> Your assignment:
Among the records that follow, find each line holding the word "given" and copy it.

[Collected data]
%%
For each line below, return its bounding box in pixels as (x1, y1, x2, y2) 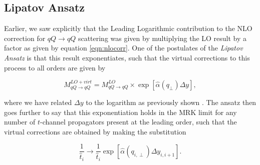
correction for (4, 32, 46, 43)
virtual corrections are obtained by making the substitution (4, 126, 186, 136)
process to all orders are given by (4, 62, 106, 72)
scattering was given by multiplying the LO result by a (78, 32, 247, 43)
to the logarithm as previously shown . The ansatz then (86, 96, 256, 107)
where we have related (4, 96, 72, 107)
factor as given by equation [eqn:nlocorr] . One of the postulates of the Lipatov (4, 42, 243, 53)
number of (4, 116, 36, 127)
%%
%%
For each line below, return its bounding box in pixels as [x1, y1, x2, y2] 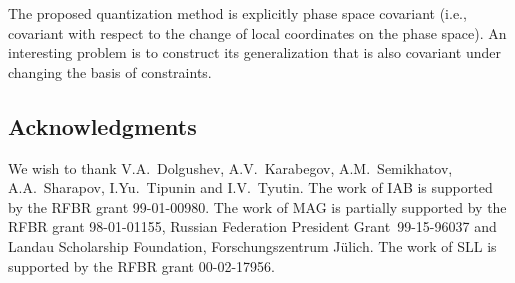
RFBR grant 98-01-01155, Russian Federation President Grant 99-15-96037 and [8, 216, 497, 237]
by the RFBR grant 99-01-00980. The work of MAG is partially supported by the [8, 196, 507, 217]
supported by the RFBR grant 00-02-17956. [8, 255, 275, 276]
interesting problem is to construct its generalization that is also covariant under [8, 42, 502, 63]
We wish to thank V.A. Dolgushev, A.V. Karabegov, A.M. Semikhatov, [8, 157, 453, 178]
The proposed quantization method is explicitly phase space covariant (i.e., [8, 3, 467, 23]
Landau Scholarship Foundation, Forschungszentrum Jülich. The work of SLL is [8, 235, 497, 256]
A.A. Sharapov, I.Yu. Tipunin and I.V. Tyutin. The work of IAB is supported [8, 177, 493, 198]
%%
> Exercise result:
process to all orders are given by (4, 62, 106, 72)
scattering was given by multiplying the LO result by a (78, 32, 247, 43)
factor as given by equation [eqn:nlocorr] . One of the postulates of the Lipatov (4, 42, 243, 53)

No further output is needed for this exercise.